--- START ---

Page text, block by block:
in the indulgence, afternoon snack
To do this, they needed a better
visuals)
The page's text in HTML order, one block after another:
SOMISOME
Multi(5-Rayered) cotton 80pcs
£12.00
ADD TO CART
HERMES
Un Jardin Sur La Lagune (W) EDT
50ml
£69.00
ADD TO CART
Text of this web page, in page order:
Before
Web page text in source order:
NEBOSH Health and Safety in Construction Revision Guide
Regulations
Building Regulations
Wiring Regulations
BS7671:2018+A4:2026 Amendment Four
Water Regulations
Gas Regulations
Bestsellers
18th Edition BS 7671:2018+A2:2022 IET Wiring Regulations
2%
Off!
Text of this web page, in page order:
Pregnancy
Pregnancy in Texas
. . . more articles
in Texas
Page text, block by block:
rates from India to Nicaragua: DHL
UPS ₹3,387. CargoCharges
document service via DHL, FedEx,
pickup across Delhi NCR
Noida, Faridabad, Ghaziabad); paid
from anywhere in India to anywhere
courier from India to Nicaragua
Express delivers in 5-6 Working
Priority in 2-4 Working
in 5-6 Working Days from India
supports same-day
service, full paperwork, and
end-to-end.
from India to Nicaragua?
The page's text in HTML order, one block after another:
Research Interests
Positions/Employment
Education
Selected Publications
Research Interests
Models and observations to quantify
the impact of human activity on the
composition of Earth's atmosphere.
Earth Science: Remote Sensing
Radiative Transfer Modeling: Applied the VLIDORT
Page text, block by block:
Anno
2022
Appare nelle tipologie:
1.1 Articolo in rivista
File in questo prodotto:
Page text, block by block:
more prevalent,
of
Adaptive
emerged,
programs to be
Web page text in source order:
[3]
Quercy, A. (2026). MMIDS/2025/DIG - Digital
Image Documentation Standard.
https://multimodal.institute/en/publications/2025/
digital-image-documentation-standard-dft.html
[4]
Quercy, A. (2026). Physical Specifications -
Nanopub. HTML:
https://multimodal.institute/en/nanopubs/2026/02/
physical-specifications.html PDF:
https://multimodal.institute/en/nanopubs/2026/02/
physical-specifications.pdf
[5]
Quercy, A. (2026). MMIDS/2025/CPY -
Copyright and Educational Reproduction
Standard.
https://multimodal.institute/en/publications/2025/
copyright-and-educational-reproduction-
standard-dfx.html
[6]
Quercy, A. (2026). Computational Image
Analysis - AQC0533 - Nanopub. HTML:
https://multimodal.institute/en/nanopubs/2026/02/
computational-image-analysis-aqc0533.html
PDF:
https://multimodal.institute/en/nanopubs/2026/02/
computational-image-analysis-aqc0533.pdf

--- END ---

* [Task goal] A complete, exact copy of the material is the expected answer.

* [Task response]
Page text, block by block:
in the indulgence, afternoon snack
To do this, they needed a better
visuals)
The page's text in HTML order, one block after another:
SOMISOME
Multi(5-Rayered) cotton 80pcs
£12.00
ADD TO CART
HERMES
Un Jardin Sur La Lagune (W) EDT
50ml
£69.00
ADD TO CART
Text of this web page, in page order:
Before
Web page text in source order:
NEBOSH Health and Safety in Construction Revision Guide
Regulations
Building Regulations
Wiring Regulations
BS7671:2018+A4:2026 Amendment Four
Water Regulations
Gas Regulations
Bestsellers
18th Edition BS 7671:2018+A2:2022 IET Wiring Regulations
2%
Off!
Text of this web page, in page order:
Pregnancy
Pregnancy in Texas
. . . more articles
in Texas
Page text, block by block:
rates from India to Nicaragua: DHL
UPS ₹3,387. CargoCharges
document service via DHL, FedEx,
pickup across Delhi NCR
Noida, Faridabad, Ghaziabad); paid
from anywhere in India to anywhere
courier from India to Nicaragua
Express delivers in 5-6 Working
Priority in 2-4 Working
in 5-6 Working Days from India
supports same-day
service, full paperwork, and
end-to-end.
from India to Nicaragua?
The page's text in HTML order, one block after another:
Research Interests
Positions/Employment
Education
Selected Publications
Research Interests
Models and observations to quantify
the impact of human activity on the
composition of Earth's atmosphere.
Earth Science: Remote Sensing
Radiative Transfer Modeling: Applied the VLIDORT
Page text, block by block:
Anno
2022
Appare nelle tipologie:
1.1 Articolo in rivista
File in questo prodotto:
Page text, block by block:
more prevalent,
of
Adaptive
emerged,
programs to be
Web page text in source order:
[3]
Quercy, A. (2026). MMIDS/2025/DIG - Digital
Image Documentation Standard.
https://multimodal.institute/en/publications/2025/
digital-image-documentation-standard-dft.html
[4]
Quercy, A. (2026). Physical Specifications -
Nanopub. HTML:
https://multimodal.institute/en/nanopubs/2026/02/
physical-specifications.html PDF:
https://multimodal.institute/en/nanopubs/2026/02/
physical-specifications.pdf
[5]
Quercy, A. (2026). MMIDS/2025/CPY -
Copyright and Educational Reproduction
Standard.
https://multimodal.institute/en/publications/2025/
copyright-and-educational-reproduction-
standard-dfx.html
[6]
Quercy, A. (2026). Computational Image
Analysis - AQC0533 - Nanopub. HTML:
https://multimodal.institute/en/nanopubs/2026/02/
computational-image-analysis-aqc0533.html
PDF:
https://multimodal.institute/en/nanopubs/2026/02/
computational-image-analysis-aqc0533.pdf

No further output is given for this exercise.